There seems to be various of apps and does not have a lot of apps with hundred of millions of installations. The market shows potential, but we need to create an app with some unique features or distinction as an app with normal reading features could be dominated by Google Play Books or Amaazon Kindle.

## Conclusion
In this project, I analyzed data about the App Store and Google Play mobile apps with the goal of recommending an app profile that can be profitable for both markets (Google Play Store and Apple Store).

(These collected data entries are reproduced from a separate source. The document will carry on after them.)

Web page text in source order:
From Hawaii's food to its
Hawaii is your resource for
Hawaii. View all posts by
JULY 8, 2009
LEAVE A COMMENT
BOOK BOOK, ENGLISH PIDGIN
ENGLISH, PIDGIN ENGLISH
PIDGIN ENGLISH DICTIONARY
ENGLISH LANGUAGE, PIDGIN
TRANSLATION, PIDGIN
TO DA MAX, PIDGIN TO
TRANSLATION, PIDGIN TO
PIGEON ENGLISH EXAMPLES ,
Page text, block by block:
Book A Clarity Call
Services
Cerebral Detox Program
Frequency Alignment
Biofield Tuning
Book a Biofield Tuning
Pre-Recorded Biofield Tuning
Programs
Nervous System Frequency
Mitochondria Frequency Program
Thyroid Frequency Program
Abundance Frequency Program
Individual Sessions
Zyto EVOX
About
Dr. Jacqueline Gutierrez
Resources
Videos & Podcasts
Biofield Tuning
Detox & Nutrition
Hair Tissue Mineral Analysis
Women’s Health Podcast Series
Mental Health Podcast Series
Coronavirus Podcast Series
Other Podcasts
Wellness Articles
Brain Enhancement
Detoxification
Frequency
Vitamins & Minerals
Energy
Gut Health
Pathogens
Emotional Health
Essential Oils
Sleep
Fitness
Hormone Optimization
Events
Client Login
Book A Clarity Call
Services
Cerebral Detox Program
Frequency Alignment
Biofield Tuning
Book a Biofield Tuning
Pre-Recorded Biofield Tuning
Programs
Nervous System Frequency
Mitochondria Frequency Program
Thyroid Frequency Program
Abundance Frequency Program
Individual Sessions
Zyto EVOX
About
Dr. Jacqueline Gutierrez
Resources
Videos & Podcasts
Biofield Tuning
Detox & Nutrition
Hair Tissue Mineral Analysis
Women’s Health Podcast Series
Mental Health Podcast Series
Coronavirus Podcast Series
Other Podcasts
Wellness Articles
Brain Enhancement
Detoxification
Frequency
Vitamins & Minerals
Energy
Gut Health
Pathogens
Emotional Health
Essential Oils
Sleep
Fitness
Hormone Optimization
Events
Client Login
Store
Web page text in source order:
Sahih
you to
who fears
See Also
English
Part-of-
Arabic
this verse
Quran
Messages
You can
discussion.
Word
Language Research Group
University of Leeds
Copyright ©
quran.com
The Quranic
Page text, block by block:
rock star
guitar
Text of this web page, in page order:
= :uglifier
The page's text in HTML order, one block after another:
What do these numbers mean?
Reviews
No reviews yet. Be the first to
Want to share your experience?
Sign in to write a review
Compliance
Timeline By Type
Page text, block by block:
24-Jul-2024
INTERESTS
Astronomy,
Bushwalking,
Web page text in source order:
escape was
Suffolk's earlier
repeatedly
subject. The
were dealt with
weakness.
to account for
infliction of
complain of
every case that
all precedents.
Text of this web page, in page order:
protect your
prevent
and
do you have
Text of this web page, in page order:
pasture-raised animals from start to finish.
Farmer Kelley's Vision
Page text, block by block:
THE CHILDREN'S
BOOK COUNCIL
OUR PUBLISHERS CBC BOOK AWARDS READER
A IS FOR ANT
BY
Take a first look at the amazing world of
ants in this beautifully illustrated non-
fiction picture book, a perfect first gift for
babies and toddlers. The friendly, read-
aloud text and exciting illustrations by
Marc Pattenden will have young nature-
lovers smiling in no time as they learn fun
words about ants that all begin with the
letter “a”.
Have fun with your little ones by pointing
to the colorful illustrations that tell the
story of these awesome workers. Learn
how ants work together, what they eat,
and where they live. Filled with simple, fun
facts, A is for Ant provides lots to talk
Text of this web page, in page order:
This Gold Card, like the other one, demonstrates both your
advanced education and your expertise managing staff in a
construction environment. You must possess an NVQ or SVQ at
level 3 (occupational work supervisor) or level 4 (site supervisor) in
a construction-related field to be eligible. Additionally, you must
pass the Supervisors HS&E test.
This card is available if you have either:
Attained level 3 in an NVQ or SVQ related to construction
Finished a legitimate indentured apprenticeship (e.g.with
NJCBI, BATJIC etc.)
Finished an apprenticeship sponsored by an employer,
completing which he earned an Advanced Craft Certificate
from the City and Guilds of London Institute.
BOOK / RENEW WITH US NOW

It is concluded that creating a book or reference app could be profitable for both the Google Play and the App Store markets. The markets are already full of book reading apps, so special features besides the general reading feature must be included. Some possible examples are an app for communities for discussion of popular books and daily popular lines from a famous book.